WHAT TO PRODUCE:
Pull out each line of the records holding the string "structure".

(Data entries)
————————

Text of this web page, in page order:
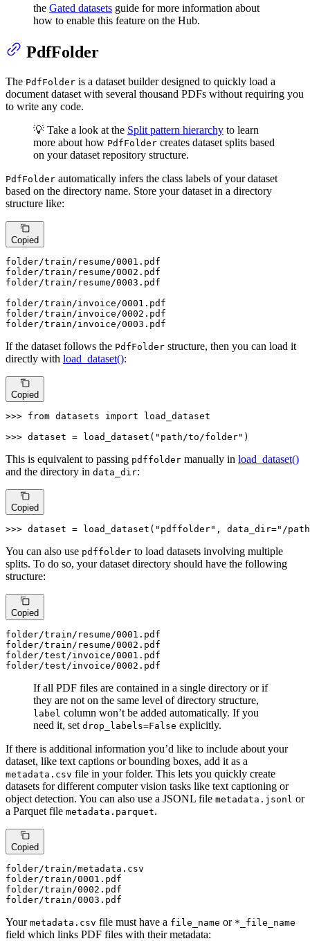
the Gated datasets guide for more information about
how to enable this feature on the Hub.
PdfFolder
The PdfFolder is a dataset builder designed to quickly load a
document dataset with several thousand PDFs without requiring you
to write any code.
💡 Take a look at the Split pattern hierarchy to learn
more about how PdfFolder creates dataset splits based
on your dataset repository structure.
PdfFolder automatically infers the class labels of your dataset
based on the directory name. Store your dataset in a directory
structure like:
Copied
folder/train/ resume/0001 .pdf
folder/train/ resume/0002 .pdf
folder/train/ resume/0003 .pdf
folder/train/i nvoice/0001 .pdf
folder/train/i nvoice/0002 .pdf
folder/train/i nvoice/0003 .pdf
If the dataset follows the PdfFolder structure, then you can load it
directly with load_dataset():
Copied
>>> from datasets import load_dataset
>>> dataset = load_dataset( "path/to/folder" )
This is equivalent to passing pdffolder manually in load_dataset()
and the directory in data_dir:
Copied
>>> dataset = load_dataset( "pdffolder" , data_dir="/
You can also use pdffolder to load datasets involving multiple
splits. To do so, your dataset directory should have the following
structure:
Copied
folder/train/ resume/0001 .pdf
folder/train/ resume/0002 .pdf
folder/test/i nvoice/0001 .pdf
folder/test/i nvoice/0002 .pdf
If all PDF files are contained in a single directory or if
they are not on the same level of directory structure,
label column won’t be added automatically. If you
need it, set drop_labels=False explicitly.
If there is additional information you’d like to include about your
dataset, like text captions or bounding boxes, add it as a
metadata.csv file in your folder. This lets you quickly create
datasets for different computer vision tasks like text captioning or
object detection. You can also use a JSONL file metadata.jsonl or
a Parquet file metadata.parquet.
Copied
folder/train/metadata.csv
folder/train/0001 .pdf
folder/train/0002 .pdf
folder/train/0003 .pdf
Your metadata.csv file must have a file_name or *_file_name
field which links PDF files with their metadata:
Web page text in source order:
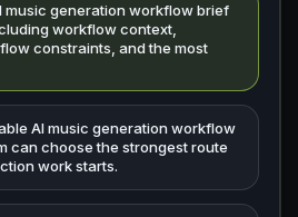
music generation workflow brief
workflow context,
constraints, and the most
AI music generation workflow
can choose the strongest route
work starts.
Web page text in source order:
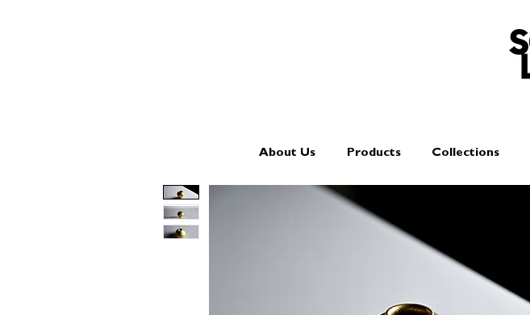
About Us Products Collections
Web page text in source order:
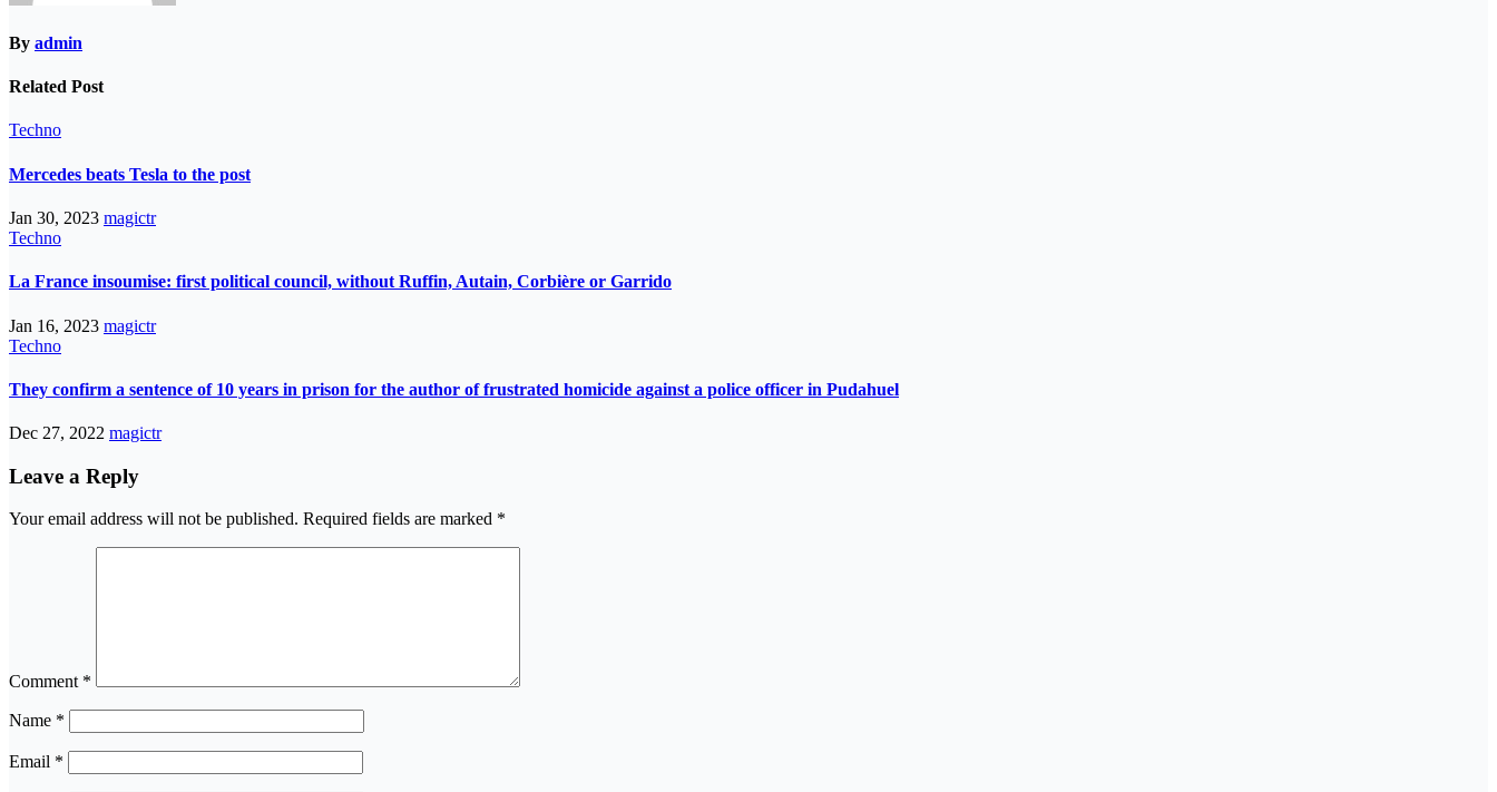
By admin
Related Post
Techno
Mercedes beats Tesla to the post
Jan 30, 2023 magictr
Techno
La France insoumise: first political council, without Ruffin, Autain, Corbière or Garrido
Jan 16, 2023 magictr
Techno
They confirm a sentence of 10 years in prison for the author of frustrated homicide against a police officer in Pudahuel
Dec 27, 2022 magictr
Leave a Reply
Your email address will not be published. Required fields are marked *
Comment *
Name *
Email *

————————

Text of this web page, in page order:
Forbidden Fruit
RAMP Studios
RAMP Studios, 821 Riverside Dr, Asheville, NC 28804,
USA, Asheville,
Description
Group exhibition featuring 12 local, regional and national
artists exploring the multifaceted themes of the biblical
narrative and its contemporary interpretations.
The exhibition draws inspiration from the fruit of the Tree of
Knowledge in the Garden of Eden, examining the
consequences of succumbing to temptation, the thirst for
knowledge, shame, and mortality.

————————

WORKED SOLUTION:
on your dataset repository structure.
structure like:
If the dataset follows the PdfFolder structure, then you can load it
structure:
they are not on the same level of directory structure,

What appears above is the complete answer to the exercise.